Come on, Dems, can you say 21st century jobs! America held back by crumbling outdated infrastructure, have to be up to date to lead the world....  Pix of crumbling bridges, aging airports supplemented by tents, potholes, Texans trying to get heat and light last winter, the sound of dial-up internet....  Contrast with some good completed? projects...surely there are some?  Note current low low interest rates, a great time to borrow for deferred maintenance and to move forward....  Possibly something about Americans stepping up to buy bonds during WWII, the country needs to invest again, many around the world happy to buy our bonds? (if still true).  Being careful with money, good; letting your/your children's home go to pot, not good.


PVW said:

 The way I understand the "it's the economy, stupid" argument is not that there's a literal 1:1 correspondence between a specific metric -- unemployment, or GDP, or covid case numbers -- and a president's poll numbers. Rather, that it's a shorthand way of saying "people rate a president based on their experienced quality of life."

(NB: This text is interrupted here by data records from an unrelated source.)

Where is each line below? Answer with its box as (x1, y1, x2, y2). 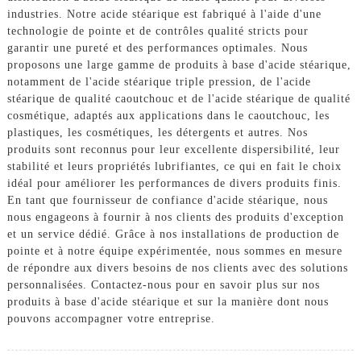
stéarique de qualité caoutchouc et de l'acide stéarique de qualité (6, 92, 351, 105)
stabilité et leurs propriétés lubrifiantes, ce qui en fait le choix (6, 160, 342, 172)
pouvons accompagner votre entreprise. (6, 312, 215, 325)
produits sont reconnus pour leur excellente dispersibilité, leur (6, 143, 340, 156)
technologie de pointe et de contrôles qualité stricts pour (6, 24, 309, 37)
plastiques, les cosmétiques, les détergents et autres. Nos (6, 126, 308, 139)
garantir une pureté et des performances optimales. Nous (6, 41, 308, 54)
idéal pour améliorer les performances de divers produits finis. (6, 176, 342, 189)
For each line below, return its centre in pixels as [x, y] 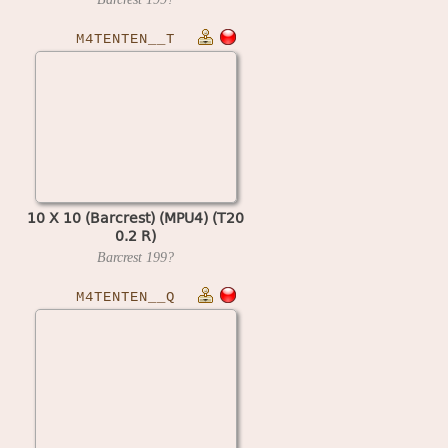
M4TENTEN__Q [125, 297]
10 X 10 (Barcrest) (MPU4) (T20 [135, 217]
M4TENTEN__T [125, 39]
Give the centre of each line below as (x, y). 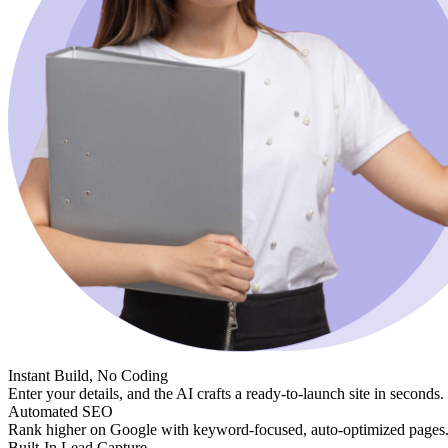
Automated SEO (60, 411)
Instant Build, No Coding (88, 375)
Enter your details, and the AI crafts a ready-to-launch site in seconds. (226, 393)

 In a similar vein, I generally give a lot more importance to material circumstances than cultural issues. Here's George Will in the Washington Post, for example, writing that Progressives ruined San Francisco, but at least ‘advocacy’ is thriving. The problem, in his view, is progressives over-regulating ice cream and under-regulating drugs. This is nonsense. The problem with San Francisco is that its the urban center of a highly significant sector of our economy but has a population density lower than Brooklyn. And you could definitely attack liberals and progressives over this -- seems once people own property they get plenty conservative about their own backyards, regardless of who they vote for -- but this really has nothing to do with any of the culture war issues people like Will get hung up on.

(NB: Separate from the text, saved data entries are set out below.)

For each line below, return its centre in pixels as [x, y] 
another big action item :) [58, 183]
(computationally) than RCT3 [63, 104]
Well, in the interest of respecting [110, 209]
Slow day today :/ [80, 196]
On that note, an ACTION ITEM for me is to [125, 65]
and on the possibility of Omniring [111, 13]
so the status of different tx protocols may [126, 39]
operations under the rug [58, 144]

This has important implications, among other things, for the politics of economic policy. The economy is likely to get considerably better over the months ahead as the pandemic subsides and snarls in the supply chain get worked out. But there is no guarantee that the American public will even notice these gains. If the Biden administration wants to turn perceptions around, an objectively good economy won’t be enough; the good news will have to be sold, hard.”

https://www.nytimes.com/2021/11/09/opinion/economy-inflation-supply-chain.html?referringSource=articleShare

Focusing on the “sold, hard” language. I’ll align with Smedley again and  agree that Biden and the Dems need to do a much better sales job.